Alfred Tetteh

Personal information
- Full name: Alfred Tetteh
- Nickname: The Stinging Bee
- Nationality: Ghana
- Born: August 1, 1975 (age 50) Accra, Ghana
- Height: 1.60 m (5 ft 3 in)
- Weight: 55.5 kg (122 lb)

Sport
- Sport: Boxing
- Weight class: Super Bantamweight

= Alfred Tetteh =

Ghanaian boxer

Alfred Tetteh (born 1 August 1975) is a Ghanaian former professional boxer who competed from 2000 to 2015. At super bantamweight he challenged for the Commonwealth (British Empire) belt in 2003 and won the WBO Africa title in 2011. As an amateur he represented his country at the 1996 Summer Olympics in Atlanta, Georgia. There he was stopped in the first round of the men's light flyweight division (- 48 kg) by Morocco's Hamid Berhili.

==Professional career==
Tetteh turned professional in 2000 and won the National Super Bantamweight title in 2003 in his eleventh pro fight. He followed that up with an unsuccessful bid for the Commonwealth title in England that same year. In 2007, he lifted the West African Boxing Union Featherweight championship, but plagued by managerial problems, was inactive for the next three years having only two contests.

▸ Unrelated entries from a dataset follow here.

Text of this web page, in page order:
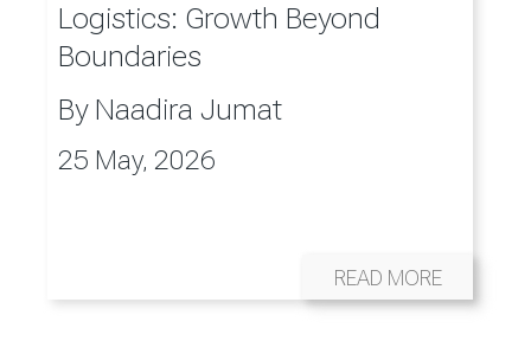
Logistics: Growth Beyond
Boundaries
By Naadira Jumat
25 May, 2026
READ MORE
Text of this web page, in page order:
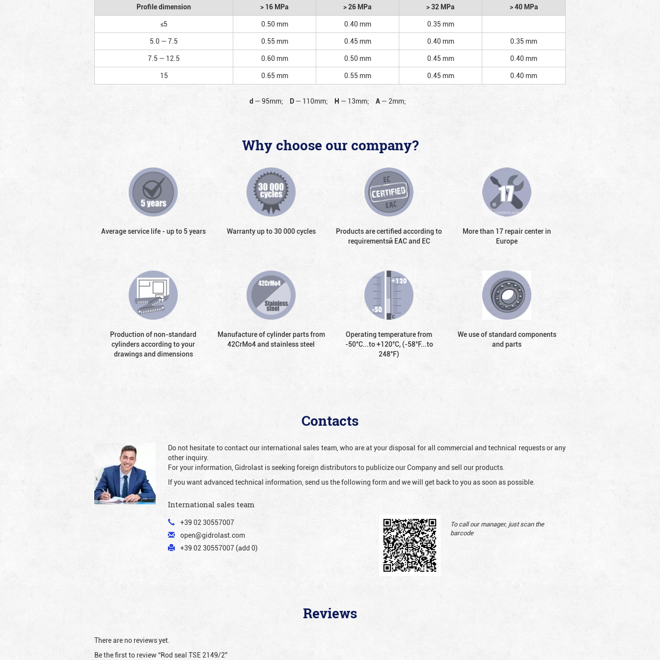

At the close of 2010, once again winning the national title, this time the vacant Featherweight belt, fortune smiled on Tetteh when local football and business magnate, Nana Adjei Ampofo, signed him to his fledgling Union Promotions with the intent to steer Tetteh to a world championship.

Tetteh quickly claimed the vacant WBO Africa Super Bantamweight title in 2011 and defended it the same year. The two victories catapulted him into the top ten of World Boxing Organization's rankings making him eligible for a shot at the WBO world title.